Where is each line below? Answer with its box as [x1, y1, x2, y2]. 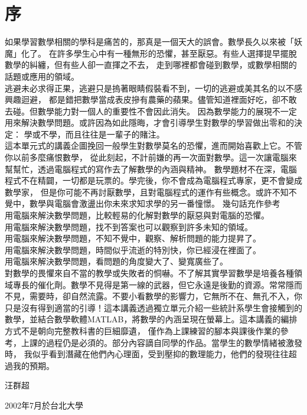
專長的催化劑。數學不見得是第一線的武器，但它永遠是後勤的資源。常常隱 [12, 278, 294, 290]
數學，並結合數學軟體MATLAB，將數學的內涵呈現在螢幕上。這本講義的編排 [5, 313, 298, 325]
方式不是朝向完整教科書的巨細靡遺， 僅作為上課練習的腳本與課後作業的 [5, 324, 280, 336]
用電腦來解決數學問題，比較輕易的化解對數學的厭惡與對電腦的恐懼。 [5, 209, 269, 221]
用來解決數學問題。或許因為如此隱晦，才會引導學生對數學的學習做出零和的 [5, 116, 294, 129]
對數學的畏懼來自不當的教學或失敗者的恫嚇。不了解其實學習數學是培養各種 [5, 267, 294, 279]
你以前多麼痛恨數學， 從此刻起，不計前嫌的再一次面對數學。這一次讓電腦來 [5, 151, 297, 164]
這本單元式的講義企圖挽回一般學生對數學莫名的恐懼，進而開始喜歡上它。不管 [5, 139, 302, 152]
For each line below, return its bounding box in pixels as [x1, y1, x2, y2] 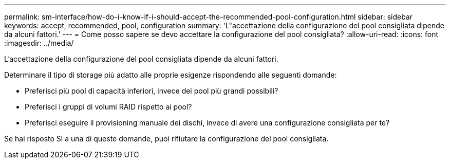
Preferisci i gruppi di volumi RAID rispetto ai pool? [25, 102, 192, 111]
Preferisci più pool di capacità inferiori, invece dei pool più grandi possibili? [25, 86, 278, 95]
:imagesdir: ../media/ [4, 39, 74, 47]
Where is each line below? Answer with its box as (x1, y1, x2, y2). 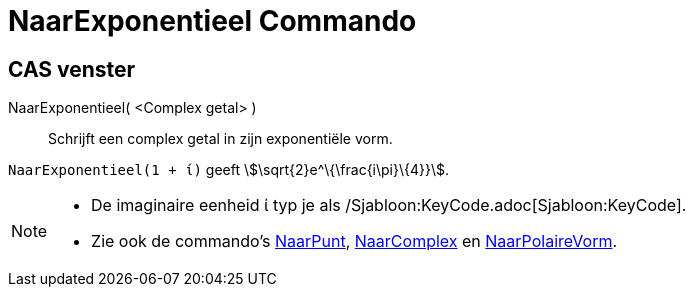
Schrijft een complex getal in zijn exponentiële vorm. (48, 130, 393, 148)
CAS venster (8, 56, 136, 82)
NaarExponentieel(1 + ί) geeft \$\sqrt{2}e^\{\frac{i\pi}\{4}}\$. (8, 161, 450, 179)
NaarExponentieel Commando (8, 4, 417, 38)
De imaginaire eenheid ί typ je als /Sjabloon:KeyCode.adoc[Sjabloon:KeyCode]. (91, 195, 687, 216)
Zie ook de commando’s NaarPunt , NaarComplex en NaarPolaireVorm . (91, 231, 618, 252)
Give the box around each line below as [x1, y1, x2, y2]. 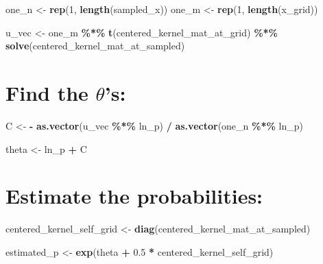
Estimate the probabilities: [5, 182, 263, 210]
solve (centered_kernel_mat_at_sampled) [5, 38, 185, 53]
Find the [5, 78, 88, 106]
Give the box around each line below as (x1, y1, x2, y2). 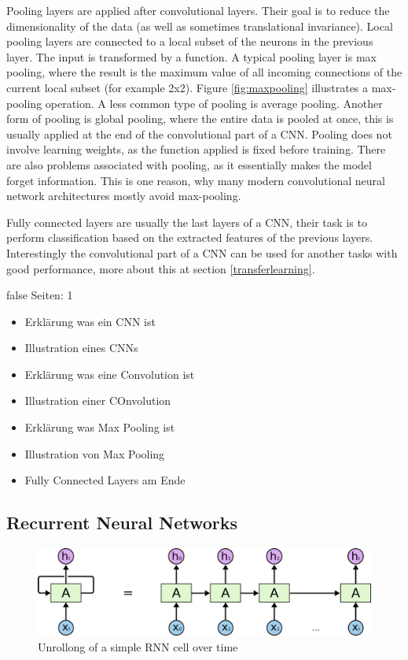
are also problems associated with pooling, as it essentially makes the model (6, 156, 372, 172)
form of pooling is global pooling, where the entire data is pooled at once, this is (6, 110, 394, 127)
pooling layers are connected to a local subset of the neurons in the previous (6, 33, 373, 50)
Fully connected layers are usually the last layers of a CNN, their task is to (6, 213, 367, 230)
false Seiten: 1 (6, 287, 73, 303)
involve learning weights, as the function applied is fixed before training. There (6, 141, 386, 158)
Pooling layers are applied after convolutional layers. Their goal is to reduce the (6, 2, 390, 18)
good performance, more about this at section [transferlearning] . (6, 260, 315, 276)
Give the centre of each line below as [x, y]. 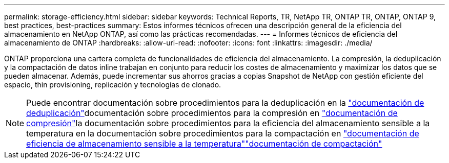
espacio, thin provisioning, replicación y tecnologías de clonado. [113, 85]
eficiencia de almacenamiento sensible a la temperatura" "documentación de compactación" [204, 144]
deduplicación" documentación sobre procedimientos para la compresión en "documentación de [212, 113]
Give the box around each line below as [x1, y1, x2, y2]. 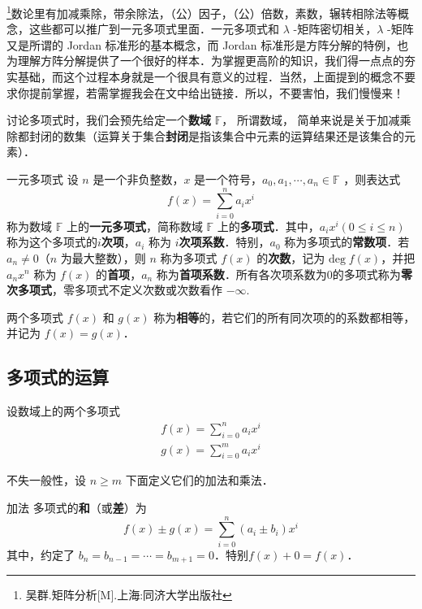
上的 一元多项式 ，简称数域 [66, 217, 203, 234]
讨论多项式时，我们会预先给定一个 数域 [6, 111, 211, 128]
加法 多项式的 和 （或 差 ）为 [6, 499, 147, 516]
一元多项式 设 [6, 171, 79, 187]
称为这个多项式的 [6, 233, 97, 250]
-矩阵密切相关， [293, 20, 377, 37]
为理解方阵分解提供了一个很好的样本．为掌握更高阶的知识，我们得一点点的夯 [6, 52, 416, 69]
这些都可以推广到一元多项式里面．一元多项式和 [28, 20, 279, 37]
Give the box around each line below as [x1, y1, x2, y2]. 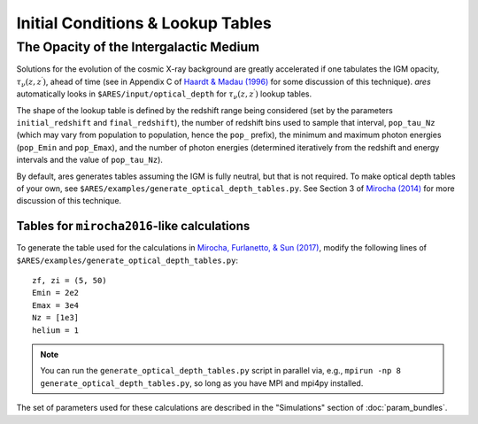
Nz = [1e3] [32, 312, 80, 323]
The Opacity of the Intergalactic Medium [16, 39, 260, 55]
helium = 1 [32, 325, 80, 335]
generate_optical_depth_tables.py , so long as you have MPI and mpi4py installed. [40, 377, 364, 389]
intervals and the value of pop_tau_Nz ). [16, 155, 164, 166]
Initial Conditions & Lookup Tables [16, 13, 272, 33]
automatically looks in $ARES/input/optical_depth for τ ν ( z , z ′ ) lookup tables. [16, 88, 312, 101]
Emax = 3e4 [32, 300, 80, 310]
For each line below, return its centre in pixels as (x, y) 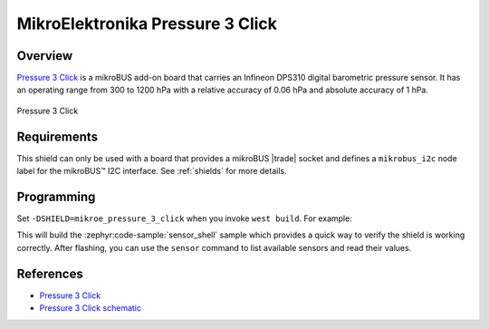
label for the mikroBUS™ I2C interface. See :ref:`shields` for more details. (152, 171)
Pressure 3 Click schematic (91, 308)
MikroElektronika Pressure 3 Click (147, 24)
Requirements (58, 136)
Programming (56, 196)
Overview (45, 56)
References (50, 273)
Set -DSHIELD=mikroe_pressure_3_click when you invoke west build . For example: (184, 218)
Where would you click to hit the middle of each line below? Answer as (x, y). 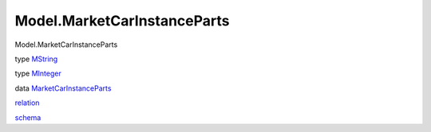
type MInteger (38, 74)
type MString (36, 59)
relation (27, 103)
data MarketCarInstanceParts (63, 88)
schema (28, 117)
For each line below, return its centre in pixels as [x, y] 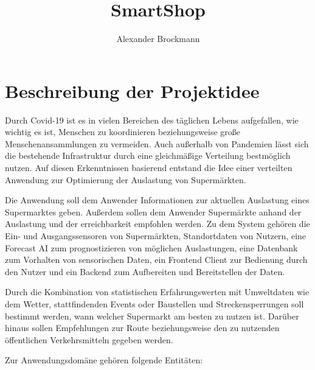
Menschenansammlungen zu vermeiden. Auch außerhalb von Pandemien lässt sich [157, 143]
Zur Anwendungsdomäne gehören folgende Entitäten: [104, 360]
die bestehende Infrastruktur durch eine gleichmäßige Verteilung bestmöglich [148, 155]
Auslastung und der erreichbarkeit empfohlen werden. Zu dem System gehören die [157, 224]
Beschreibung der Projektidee [132, 90]
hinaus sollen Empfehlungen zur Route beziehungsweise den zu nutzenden [142, 328]
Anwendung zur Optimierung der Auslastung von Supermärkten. [126, 179]
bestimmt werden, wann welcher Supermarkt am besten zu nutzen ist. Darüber [152, 316]
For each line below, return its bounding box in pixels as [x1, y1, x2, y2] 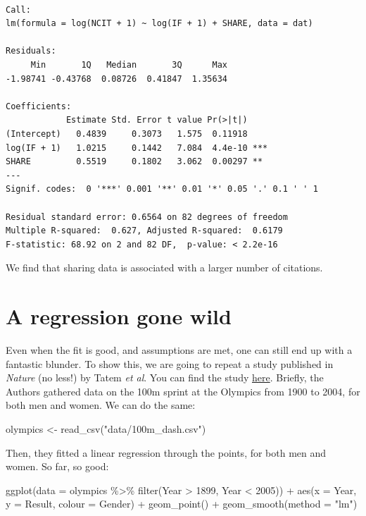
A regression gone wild [6, 302, 232, 331]
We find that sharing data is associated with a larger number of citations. [6, 260, 323, 275]
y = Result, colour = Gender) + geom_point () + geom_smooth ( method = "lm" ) [6, 496, 358, 511]
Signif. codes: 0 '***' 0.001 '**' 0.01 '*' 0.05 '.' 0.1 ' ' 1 [6, 184, 318, 195]
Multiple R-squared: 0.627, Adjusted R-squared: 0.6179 [6, 226, 283, 236]
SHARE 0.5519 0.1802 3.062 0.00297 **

* WORK ORDER *
What you give back should be only the lines of the records above, starting at the line with "pooling layers are connected" and ending at the line with "Pooling layers are applied", restated word for word.

* WORKED SOLUTION *
pooling layers are connected to a local subset of the neurons in the previous (6, 33, 373, 50)
Fully connected layers are usually the last layers of a CNN, their task is to (6, 213, 367, 230)
false Seiten: 1 (6, 287, 73, 303)
involve learning weights, as the function applied is fixed before training. There (6, 141, 386, 158)
Pooling layers are applied after convolutional layers. Their goal is to reduce the (6, 2, 390, 18)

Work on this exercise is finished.